# Forum Other Languages English for Russians - Изучаем английский язык Practice your English  BBC's Outnumbered.

## Pretty Butterfly

Has anyone seen BBC's Outnumbered? It's about a family - Mum (Sue), Dad (Pete) and their three children Jake, Ben and Karen. I find it hilariously funny (although sometimes so awkward it's uncomfortable). The dialogue is partially improvised, so it's much more natural sounding than that of many other TV shows. It's also very British, so if you're interested in British culture you might like it (although bear in mind it is a sitcom so it's not totally realistic!) 
There are plenty of clips floating about on youtube. I wanted to share one of my favourites (transcription below, for those who would like it):  Mouse killer part 1 Mouse killer part 2 
Karen: Murderer!
Sue: What?!
Karen: You murdered a mouse and now it’s in a trap in the laundry room… (mutters) murderer.
Sue: I thought you were going to sort it.
Pete:	 It’s fine.
Karen: Murderer!
Sue: Why me, why are you blaming me?
Pete:	 You can’t have mice in the house, can you?
Karen: Why not?
Pete:	 Well, ‘cause they’re dirty and they smell.
Karen: So does Ben.
Pete:	 But they run around the house and they poo everywhere.
Karen: So does Ben.
Ben: That’s not fair, I had diarrhoea.
Karen: But you got it on that man’s shoes.
Pete:	 Yeah, they probably should have toilets on the millennium wheel. God, what a long half hour that was.
Sue: Anyway, Karen, it’s nearly teatime. Come and help me set the table, you did such a fantastic job last time.
Karen: No, you’re a mouse killer.
Sue: Karen!
----
Karen: Where’s that mouse that you killed?
Pete: I put it in a plastic bag in the bin.
Karen: I want to give it a proper funeral in the garden. It needs closure.
Pete: Closure… Right!

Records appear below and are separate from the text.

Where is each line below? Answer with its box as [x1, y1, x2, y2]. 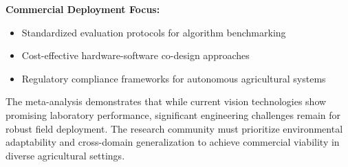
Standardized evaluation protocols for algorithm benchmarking [21, 25, 286, 39]
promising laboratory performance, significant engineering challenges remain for [6, 107, 341, 122]
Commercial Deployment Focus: [6, 2, 160, 16]
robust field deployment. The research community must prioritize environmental [6, 121, 343, 135]
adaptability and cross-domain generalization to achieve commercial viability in [6, 135, 340, 149]
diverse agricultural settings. [6, 148, 125, 162]
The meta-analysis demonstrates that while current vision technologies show [6, 94, 327, 109]
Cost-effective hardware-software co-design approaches [21, 48, 250, 63]
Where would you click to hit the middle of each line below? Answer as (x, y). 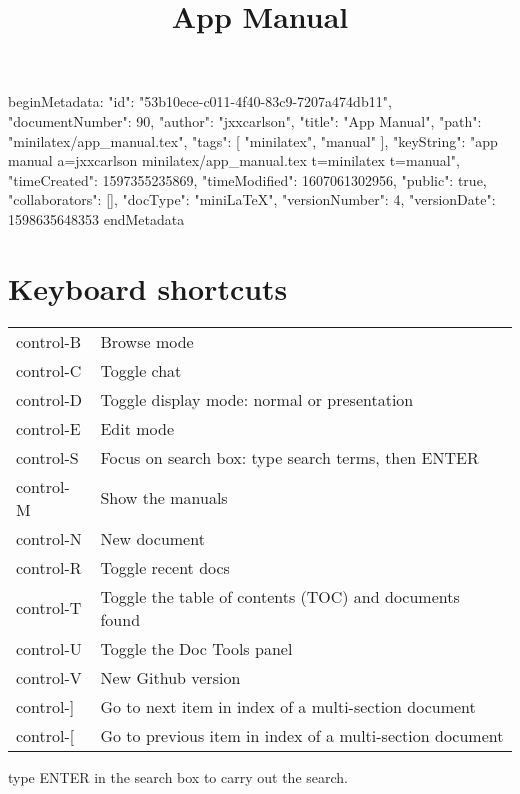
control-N (49, 538)
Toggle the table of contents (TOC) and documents (280, 596)
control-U (49, 648)
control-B (49, 341)
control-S (47, 457)
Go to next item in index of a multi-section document (288, 706)
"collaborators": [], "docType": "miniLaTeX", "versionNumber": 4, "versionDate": (252, 199)
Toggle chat (141, 370)
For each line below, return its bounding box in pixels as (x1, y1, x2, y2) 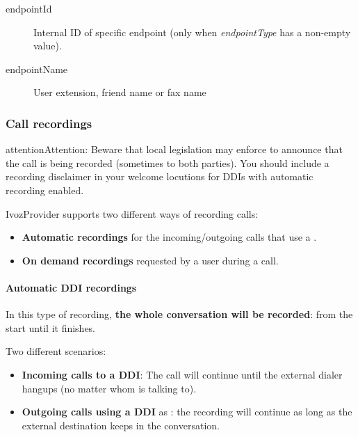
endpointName (6, 61, 68, 76)
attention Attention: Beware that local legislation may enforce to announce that (6, 142, 343, 157)
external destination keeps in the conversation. (22, 418, 220, 432)
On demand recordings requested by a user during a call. (22, 253, 279, 267)
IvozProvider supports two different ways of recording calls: (6, 206, 259, 221)
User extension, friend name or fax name (33, 85, 206, 100)
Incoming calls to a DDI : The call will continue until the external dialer (22, 367, 343, 381)
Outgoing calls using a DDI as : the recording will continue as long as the (22, 404, 352, 419)

Well, as long as you promise to keep in the plastic bag – don’t snatch! – and you thoroughly wash your hands afterwards.
Karen: Is it a girl or a boy?
Pete: I haven’t had the results of the post-mortem.
Karen: Well if it was a mummy mouse than it might have had lots of little babies waiting in its hole for it to come back and saying “Squeak, squeak, squeak, where’s my mummy?”
Sue: Why are you addressing all this to me?
Karen: Because daddy said that you were the one who couldn’t bear mice.
Pete: Look I only just – Karen! It was both of us decided to put out the traps, ok.
Karen: Did she tell you to say that?
Sue: Karen!
----
Karen: Brethrens, we are gathered here in the bosom of Jesus to say goodbye to this… to this mouse, killed before its time. We have given it cheese and bread for its journey to heaven, or at least if it goes to hell, it’ll have cheese on toast. Next up is the pope. Dust to dust, for richer or for poorer, in sickness or in health, may the force be with you, because you’re worth it. Amen and out. Thank you, Pope.

----------


## alexB

So she got it all mixed up at the burial ceremony?   ::  
Your notes were very helpful.  Thank you very much.
Will there be a sequel?   ::

----------


## Pretty Butterfly

Was that a hint?   ::    A Colourful Past 
Karen: How many of your boyfriends are here?
Bride: Not many. A few, a few.
Karen: What about, what about the bald one?
Bride: Oh, Colin.
Karen: My mum liked him.
Bride: Did she? No, Colin, Colin’s not here.
Karen: What about that one that was friends with the Queen?
Bride: Sorry?
Karen: Friends with the Queen, he’s friends with the Queen, you know? He’s friends with the Queen. He’s a Guest of her Majesty.
Bride: Right, right. No, no he’s not here.
Karen: Is he at Buckingham Palace?
Bride: No, he’s not at Buckingham Palace.
Karen: My mummy didn’t like him.
Bride: So, so your mummy and daddy were discussing my taste in boyfriends, were they?
Karen: Yes.
Bride: Right.
Karen: Who’s Ulrika?

----------


## alexB

Thanks to the Copyright regulations this page is banned for viewers from our country.   ::

----------


## Lampada

> Thanks to the Copyright regulations this page is banned for viewers from our country.

 Same here.

----------


## rockzmom

> Originally Posted by alexB  Thanks to the Copyright regulations this page is banned for viewers from our country.     Same here.

 I could see the first one, but not the second one.  In the USA.

----------


## Pretty Butterfly

Sorry, I wish there was a way of telling when a video is not viewable in certain countries. As far as I know, there isn't.

----------


## gRomoZeka

Thanks for sharing, *Pretty Butterfly*.  

> Karen: Brethrens, we are gathered here in the bosom of Jesus to say goodbye to this… to this mouse, killed before its time. We have given it cheese and bread for its journey to heaven, or at least if it goes to hell, it’ll have cheese on toast. Next up is the pope. Dust to dust, for richer or for poorer, in sickness or in health, may the force be with you, because you’re worth it. Amen and out. Thank you, Pope.

 Liked the links!  ::  There were a couple of references I'd have missed otherwise (like this Loreal ad). 
PS. I also could see the first one, but not the second video (from Ukraine).

----------